We have 2 ways of taking MongoDB backups.
This is how MongoDB backups have traditionally been taken on the GOV.UK Infrastructure.
A third-party script called automongodbbackup takes a
mongodump every night and stores them on disk
on a dedicated mount point on one of the MongoDB machines. This is likely the first in the replicaset as defined in the Puppet manifest.
The onsite backup machine (backup-1.management) pulls the latest backup and stores it on disk. Duplicity runs each night to send encrypted backups to an Amazon S3 bucket.
To restore from this method:
- Fetch a backup from either the dedicated mount point, the onsite machine or the S3 bucket using duplicity (to decrypt you may need a password kept in the encrypted hieradata.
- Unzip the file. This will produce a directory of data.
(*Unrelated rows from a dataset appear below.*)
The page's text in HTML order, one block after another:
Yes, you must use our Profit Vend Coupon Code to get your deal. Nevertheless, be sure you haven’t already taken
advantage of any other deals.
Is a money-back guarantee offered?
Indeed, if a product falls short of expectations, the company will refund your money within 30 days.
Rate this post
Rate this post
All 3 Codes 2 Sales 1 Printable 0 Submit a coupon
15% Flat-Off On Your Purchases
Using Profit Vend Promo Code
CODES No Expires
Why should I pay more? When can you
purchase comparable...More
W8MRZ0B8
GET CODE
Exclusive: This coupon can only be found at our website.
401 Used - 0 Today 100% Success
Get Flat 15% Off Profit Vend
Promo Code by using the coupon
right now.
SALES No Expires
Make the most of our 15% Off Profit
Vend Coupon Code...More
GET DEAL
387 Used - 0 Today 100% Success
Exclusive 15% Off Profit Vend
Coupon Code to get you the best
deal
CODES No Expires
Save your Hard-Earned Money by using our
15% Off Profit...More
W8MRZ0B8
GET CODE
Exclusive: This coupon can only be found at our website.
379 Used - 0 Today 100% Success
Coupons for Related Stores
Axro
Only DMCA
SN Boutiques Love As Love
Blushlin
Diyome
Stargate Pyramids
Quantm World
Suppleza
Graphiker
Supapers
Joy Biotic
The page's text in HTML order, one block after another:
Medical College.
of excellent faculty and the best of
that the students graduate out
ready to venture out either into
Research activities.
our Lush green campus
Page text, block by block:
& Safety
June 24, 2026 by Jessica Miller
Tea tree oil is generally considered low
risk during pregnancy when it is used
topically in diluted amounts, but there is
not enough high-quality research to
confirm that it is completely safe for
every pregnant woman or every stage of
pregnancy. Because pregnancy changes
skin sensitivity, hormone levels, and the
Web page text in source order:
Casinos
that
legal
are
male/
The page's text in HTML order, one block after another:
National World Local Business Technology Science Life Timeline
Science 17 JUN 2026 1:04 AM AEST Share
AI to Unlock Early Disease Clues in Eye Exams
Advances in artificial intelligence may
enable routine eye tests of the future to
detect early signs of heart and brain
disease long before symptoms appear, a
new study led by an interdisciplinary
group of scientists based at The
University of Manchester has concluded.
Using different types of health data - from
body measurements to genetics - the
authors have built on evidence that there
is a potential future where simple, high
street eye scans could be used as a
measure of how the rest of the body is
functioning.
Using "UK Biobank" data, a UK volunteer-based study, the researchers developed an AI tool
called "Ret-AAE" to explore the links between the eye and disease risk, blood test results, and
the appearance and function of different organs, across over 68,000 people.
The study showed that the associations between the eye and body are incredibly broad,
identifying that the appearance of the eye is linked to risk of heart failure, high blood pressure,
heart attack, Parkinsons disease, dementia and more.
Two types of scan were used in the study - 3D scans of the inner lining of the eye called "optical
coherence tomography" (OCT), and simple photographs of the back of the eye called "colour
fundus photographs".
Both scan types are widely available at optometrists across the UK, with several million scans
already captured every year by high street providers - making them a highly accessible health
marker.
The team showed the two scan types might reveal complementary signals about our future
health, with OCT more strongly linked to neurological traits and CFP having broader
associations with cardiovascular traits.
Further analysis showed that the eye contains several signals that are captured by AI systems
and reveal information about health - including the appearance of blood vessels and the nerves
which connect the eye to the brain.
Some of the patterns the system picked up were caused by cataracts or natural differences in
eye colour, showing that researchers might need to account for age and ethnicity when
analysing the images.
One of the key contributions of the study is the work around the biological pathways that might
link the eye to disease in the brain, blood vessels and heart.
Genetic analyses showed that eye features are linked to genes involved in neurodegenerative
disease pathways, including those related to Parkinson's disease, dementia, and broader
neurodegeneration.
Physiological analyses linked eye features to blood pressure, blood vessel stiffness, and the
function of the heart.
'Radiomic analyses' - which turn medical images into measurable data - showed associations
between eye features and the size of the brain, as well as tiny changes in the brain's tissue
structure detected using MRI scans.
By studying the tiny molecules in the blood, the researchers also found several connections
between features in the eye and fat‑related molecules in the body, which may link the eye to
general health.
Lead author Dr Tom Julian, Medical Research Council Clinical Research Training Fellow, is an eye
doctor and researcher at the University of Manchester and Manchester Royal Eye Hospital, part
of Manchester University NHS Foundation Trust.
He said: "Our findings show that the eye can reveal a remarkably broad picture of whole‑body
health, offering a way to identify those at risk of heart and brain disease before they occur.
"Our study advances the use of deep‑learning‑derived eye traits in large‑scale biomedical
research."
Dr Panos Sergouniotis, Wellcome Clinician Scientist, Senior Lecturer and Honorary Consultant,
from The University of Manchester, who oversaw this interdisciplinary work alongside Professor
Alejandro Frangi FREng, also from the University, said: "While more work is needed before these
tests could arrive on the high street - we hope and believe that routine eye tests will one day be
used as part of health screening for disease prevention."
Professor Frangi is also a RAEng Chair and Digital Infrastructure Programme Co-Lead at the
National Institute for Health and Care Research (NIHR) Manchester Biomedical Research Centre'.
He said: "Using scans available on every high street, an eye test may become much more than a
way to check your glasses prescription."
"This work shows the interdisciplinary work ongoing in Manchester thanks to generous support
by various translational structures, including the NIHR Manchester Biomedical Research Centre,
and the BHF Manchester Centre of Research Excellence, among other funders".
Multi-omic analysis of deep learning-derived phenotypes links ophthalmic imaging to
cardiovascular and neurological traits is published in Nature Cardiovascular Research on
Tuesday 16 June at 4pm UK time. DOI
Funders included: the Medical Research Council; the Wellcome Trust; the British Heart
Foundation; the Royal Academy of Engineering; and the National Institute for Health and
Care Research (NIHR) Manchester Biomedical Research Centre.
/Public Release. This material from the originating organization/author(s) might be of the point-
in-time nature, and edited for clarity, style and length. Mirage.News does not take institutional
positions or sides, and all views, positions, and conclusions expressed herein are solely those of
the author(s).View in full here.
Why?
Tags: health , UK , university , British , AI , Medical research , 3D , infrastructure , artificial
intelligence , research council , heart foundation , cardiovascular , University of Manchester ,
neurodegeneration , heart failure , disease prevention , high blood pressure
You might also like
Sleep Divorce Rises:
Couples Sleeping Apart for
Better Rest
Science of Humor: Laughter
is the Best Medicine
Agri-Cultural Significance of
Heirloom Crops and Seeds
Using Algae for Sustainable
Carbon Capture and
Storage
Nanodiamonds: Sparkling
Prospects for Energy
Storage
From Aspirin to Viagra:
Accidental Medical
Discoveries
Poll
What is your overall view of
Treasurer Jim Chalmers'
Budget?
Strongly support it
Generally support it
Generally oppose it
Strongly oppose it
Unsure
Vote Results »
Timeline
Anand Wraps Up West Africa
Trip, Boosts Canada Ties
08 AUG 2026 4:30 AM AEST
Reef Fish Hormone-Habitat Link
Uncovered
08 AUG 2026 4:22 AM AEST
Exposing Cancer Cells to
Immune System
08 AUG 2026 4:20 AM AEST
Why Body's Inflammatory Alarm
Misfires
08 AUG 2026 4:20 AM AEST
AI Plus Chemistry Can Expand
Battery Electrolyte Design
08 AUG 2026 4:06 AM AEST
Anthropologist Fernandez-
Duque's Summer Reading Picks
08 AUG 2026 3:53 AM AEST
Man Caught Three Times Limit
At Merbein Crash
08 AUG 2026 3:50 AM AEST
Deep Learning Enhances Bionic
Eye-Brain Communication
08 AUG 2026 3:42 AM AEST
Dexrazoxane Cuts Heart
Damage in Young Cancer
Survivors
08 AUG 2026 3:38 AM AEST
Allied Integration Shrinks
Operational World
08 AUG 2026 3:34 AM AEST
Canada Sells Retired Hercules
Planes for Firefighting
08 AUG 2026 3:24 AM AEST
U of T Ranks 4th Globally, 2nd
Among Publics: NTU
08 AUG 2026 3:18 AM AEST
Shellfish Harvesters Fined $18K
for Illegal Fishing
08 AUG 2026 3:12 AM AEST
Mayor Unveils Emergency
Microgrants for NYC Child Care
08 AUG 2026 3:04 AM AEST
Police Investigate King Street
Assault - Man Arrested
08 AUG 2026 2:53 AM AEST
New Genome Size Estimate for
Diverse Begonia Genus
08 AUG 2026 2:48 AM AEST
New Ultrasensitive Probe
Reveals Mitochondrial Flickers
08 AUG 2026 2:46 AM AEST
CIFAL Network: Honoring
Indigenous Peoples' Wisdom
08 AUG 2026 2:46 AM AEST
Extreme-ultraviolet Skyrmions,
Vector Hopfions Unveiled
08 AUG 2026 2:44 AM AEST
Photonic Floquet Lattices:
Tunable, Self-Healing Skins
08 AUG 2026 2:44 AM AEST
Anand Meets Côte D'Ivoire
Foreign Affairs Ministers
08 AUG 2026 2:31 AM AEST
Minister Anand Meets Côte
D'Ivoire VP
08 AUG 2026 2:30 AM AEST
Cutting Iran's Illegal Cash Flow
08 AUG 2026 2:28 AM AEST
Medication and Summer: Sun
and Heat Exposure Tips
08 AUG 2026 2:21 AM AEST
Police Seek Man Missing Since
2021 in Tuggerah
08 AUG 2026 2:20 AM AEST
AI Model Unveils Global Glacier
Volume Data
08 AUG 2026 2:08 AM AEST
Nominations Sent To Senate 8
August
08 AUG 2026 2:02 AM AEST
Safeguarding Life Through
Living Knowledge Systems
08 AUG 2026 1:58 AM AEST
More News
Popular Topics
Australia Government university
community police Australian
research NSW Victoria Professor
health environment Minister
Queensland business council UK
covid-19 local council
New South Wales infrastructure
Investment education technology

mongo restore --drop <directory>
mongodumps to S3
We also take backups that are sent to an Amazon S3 bucket. The timings are defined by parameters set in the manifest, but for important MongoDB clusters these may be taken every 15 minutes. The machines which take the backups are defined in hiera node classes. These backups are encrypted using GPG, but the functionality is just a straightforward mongodump.
To restore the very latest backup, there is a script available to use:
/usr/local/bin/mongodb-restore-s3. The function essentially grabs the latest backup from the S3 bucket, decrypts and unpacks it, and does a
govuk_env_sync in AWS
In AWS environments, the mongodump to S3 has been replaced by a very similar mechanism as part of the [
govuk_env_sync environment sync][govuk-env-sync]. Here, the dump is not GPG encrypted anymore, but we rely on S3 for encryption at rest.